I want to talk briefly about ableism specifically focused on intellectual capacity, as someone who is often praised for being "smart." This is a personal perspective and is not meant to be an exhaustive discussion
It's not just about idle praise I've received as an adult; my elders, not knowing any better, not only singled out my "intelligence" as an important trait, but often went as far as to imply that it was the only type of value I could provide to the world
My identity was bound up in being perceived as smarter than anyone else. I was an Asian boy so after about my third birthday I was no longer handsome; intellect alone would have to secure me a good working life and love life
Even before I started really understanding the harm of intellectual ableism, I began to understand how destructive it was to my self-understanding to need to be smarter than anyone else at all times
I was a hair breadth's away from MRAism in some ways, which makes sense because this is exactly the line MRAs feed to recruits: you may not be attractive, but you are intellectually dominant, so you are entitled to women
The common thread here is dominance. Every part of the anecdotes I'm relating further a narrative that encourages intellect as a means to dominate
It almost made me deeply sick, and being MRA-adjacent in high school certainly means that I harmed women specifically
The point is that you may not think it's a big deal, but this sort of domination quest has played a central role in some of the most well-known crimes against humanity. Slavery justification, Holocaust litmus test. Theories of intellectual dominance were there for all of it
Imo, something that so obviously undergirds and is essential to so many things we already recognize as harmful should therefore obviously not be something we should be into
It shouldn't be this controversial, but your Trump hatred manifested as intellectual superiority might be masking some shit you need to deal with to get healthy. In the meantime, not being openly ableist would probably be helpful too
I'm going to say a few things and then I'm going to mute this thread. My disabled friends have privately told me that it's helpful so even though I kind of want to delete it, I'm going to leave it up, but with some additional commentary.
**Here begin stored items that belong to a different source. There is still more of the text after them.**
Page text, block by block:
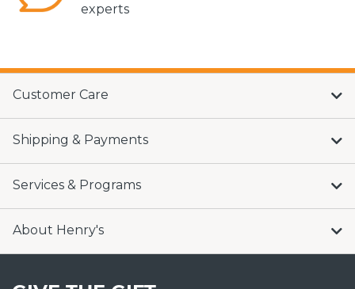
experts
Customer Care
Shipping & Payments
Services & Programs
About Henry's
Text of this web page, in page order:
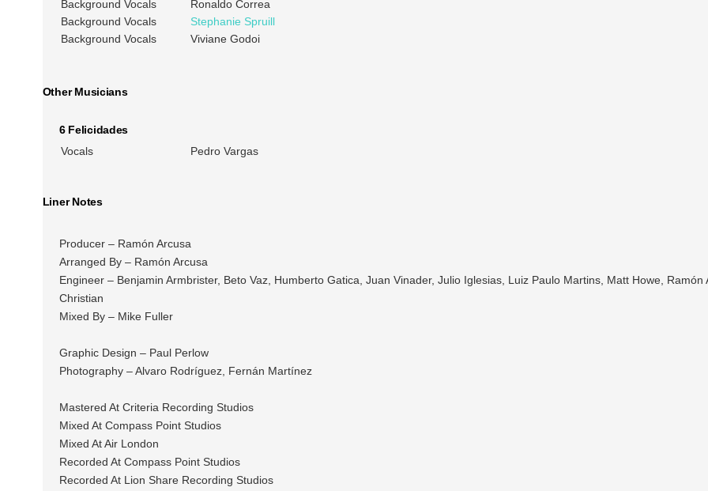
Background Vocals
Ronaldo Correa
Background Vocals
Stephanie Spruill
Background Vocals
Viviane Godoi
Other Musicians
6 Felicidades
Vocals
Pedro Vargas
Liner Notes
Producer – Ramón Arcusa
Arranged By – Ramón Arcusa
Engineer – Benjamin Armbrister, Beto Vaz, Humberto Gatica, Juan Vinader, Julio Iglesias, Luiz Paulo Martins, Matt Howe, Ramón
Christian
Mixed By – Mike Fuller
Graphic Design – Paul Perlow
Photography – Alvaro Rodríguez, Fernán Martínez
Mastered At Criteria Recording Studios
Mixed At Compass Point Studios
Mixed At Air London
Recorded At Compass Point Studios
Recorded At Lion Share Recording Studios
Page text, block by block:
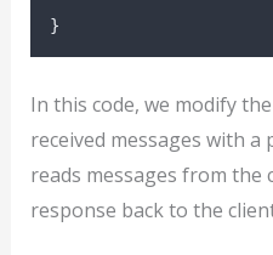
}
In this code, we modify
received messages with a
reads messages from the
response back to the
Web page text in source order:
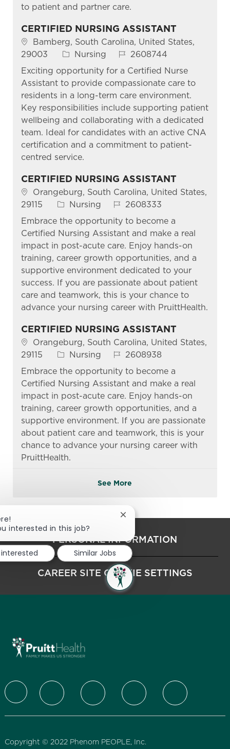
to patient and partner care.
CERTIFIED NURSING ASSISTANT
Location
Bamberg, South Carolina, United States,
29003
Category
Nursing Job Id2608744
Exciting opportunity for a Certified Nurse
Assistant to provide compassionate care to
residents in a long-term care environment.
Key responsibilities include supporting patient
wellbeing and collaborating with a dedicated
team. Ideal for candidates with an active CNA
certification and a commitment to patient-
centred service.
CERTIFIED NURSING ASSISTANT
Location
Orangeburg, South Carolina, United States,
29115
Category
Nursing Job Id2608333
Embrace the opportunity to become a
Certified Nursing Assistant and make a real
impact in post-acute care. Enjoy hands-on
training, career growth opportunities, and a
supportive environment dedicated to your
success. If you are passionate about patient
care and teamwork, this is your chance to
advance your nursing career with PruittHealth.
CERTIFIED NURSING ASSISTANT
Location
Orangeburg, South Carolina, United States,
29115
Category
Nursing Job Id2608938
Embrace the opportunity to become a
Certified Nursing Assistant and make a real
impact in post-acute care. Enjoy hands-on
training, career growth opportunities, and a
supportive environment. If you are passionate
about patient care and teamwork, this is your
chance to advance your nursing career with
PruittHealth.
See More
PERSONAL INFORMATION
CAREER SITE COOKIE SETTINGS
follow us
Copyright © 2022 Phenom PEOPLE, Inc.
interested in this job?
Close chatbot notification
Similar Jobs

I have no right to speak for any community that I'm a part of, and I know that. I wrote these tweets carefully, and I believe that I noted sufficiently that this is an outside-of-the-community perspective, and I don't believe I'm silencing or talking over anyone.
I shared personal details here that I am not all the way comfortable with sharing, but I did so because I felt like they were not only useful, but necessary to get my point across. Please respect my vulnerability and consider it in tandem with your reading of the words.
Even some of the non-negative reactions to this thread have left me feeling consumed rather than heard. Please take a moment to consider how you conduct conversations with obviously vulnerable strangers, for everyone's sake. Thank you.